Reprinted from Eating Disorders Review
May/June 2006 Volume 17, Number 3
©2006 Gürze Books
Eating disorders are common among women of childbearing age and can have a significant impact upon their relationship with their children. For example, mothers with eating disorders are more likely to be involved in major mealtime conflicts with their infants, which can lead to lower infant weights.
Alan Stein, FRCPsych, of the University of Oxford, and a group of researchers recently evaluated the effects of video-feedback treatment versus supportive counseling among 80 mothers who were attending routine well-baby clinics. The infants were 3 to 6 months of age. The women were 18 to 45 years old and all met Diagnostic and Statistical Manual for Mental Disorders (DSM-IV) diagnostic criteria for BN or a similar eating disorder, such as a bulimic subtype of an eating disorder not otherwise specified (Am J Psychiatry 2006;163:899).
Two treatment groups
The mothers were randomly assigned to one of two interventions: a video-feedback program (40 mothers), or a control treatment of supportive counseling only (40 mothers). Both groups had 13 one-hour treatment sessions presented in the mothers’ homes.

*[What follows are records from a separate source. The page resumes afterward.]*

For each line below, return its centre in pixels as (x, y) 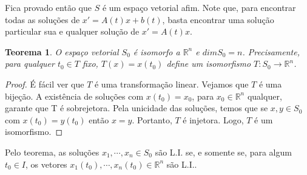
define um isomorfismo (209, 63)
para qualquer (30, 63)
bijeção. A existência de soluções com (74, 96)
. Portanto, (152, 119)
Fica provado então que (48, 7)
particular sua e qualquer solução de (72, 31)
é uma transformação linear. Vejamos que (171, 84)
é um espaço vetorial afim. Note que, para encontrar (199, 7)
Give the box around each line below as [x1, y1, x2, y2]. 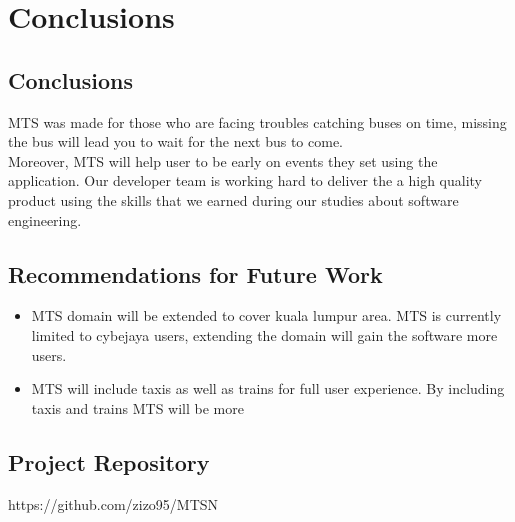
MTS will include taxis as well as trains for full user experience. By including [31, 378, 505, 399]
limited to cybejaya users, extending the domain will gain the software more [31, 324, 498, 345]
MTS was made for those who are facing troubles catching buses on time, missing [8, 111, 507, 132]
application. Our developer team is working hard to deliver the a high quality [8, 170, 482, 191]
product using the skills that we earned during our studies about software [8, 189, 459, 210]
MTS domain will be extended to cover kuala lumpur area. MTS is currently [31, 305, 502, 326]
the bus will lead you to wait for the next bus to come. [8, 131, 344, 152]
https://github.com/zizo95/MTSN [8, 493, 219, 514]
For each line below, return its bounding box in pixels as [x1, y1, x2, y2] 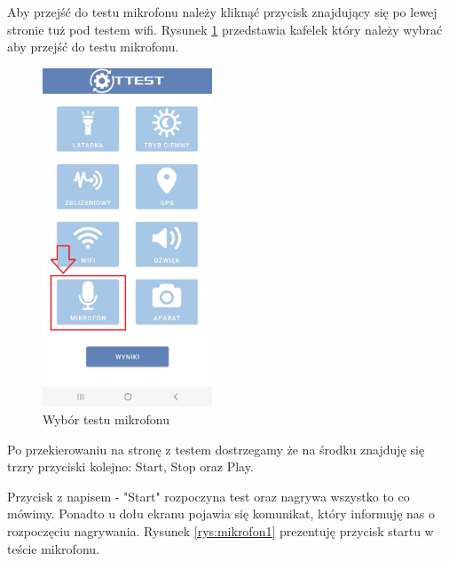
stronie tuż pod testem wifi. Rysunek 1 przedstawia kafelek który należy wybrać [7, 20, 443, 38]
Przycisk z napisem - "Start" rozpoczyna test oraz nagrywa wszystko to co [7, 486, 410, 505]
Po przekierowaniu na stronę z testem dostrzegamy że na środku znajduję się [7, 439, 425, 458]
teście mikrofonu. [7, 539, 99, 557]
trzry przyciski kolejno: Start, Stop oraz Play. [7, 457, 254, 476]
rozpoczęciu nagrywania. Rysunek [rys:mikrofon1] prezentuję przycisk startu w [7, 521, 434, 540]
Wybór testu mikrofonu [43, 409, 169, 428]
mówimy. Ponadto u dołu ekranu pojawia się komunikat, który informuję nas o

Mothers in both groups were given a self-help manual, adapted for the postnatal period from two established treatments that contained information about eating problems and explained the program’s six steps through guided cognitive behavioral self-help. The manuals aimed to help the mothers gain control over their eating, reduce episodes of vomiting and laxative abuse, and reduce extreme concerns about shape and weight. Both groups were assessed before treatment began, when the infants were 4 to 6 months old, and after treatment, when infants were 13 months of age.
Video-feedback treatment
Video-feedback intervention to promote positive parenting is relatively new, and is designed to prevent or reduce conflicts and enhance interactions between mothers and infants, primarily during mealtimes. The visual feedback helps mothers recognize and respond to their infants’ cues and also improves awareness of infants’ developing skills and needs.
A therapist videotaped the mother and infant at home during mealtimes, usually at the principal solid meal of the day. At the next visit, the therapist and mother watched and discussed selected segments of the previous video session that highlighted the infant’s signals.
The control group: support only
Treatment in the control group was aimed at giving the mother support with empathetic listening. This helped her reflect on self-selected aspects of her life and related feelings. The aim was to encourage and support any changes she initiated, helping her develop a sense of self-empowerment and self-confidence.
Feedback had unique benefits
Seventy-seven mothers completed the study. The group that received video feedback showed significantly less conflict than the group that received supportive counseling alone, according to scores on the conflict rating scale. Marked or severe conflicts were noted for 23.7% of the mother-infant pairs in the video-feedback group and 53.8% of those in the control group. Children in the video-feedback group also showed significantly more autonomy during mealtimes; in addition, there was evidence of greater help given to the infants and a higher level of appropriate nonverbal response to infant cues in the video feedback group. There was no difference between treatment groups in appropriate verbal responses to cues and no difference in the terms of maternal intrusiveness (this one factor was reduced by about 30 % in both groups at the end of the study).
The estimated 73% reduction in the odds of a marked or severe conflict in the video-feedback group was striking and important because of the central role of mealtime interaction in the mother-infant relationship, especially in the face of a maternal eating disorder. Infant-mother conflict and lessening of infant initiatives and autonomy can make mealtimes an unpleasant experience for an infant, with lasting negative impressions around food.
According to the authors, one of the reasons that video feedback is particularly suited to studying mothers with eating disorders and possibly also to studying those with postnatal depression is that these disorders often involve a narrowed focus of attention to issues surrounding the eating disorder, including body shape, weight, and eating. This may in turn impair the mother’s ability to respond, especially to her infant’s attempts to communicate with her. Video-feedback treatment focuses the mother’s attention away from her eating preoccupations and back to her infant.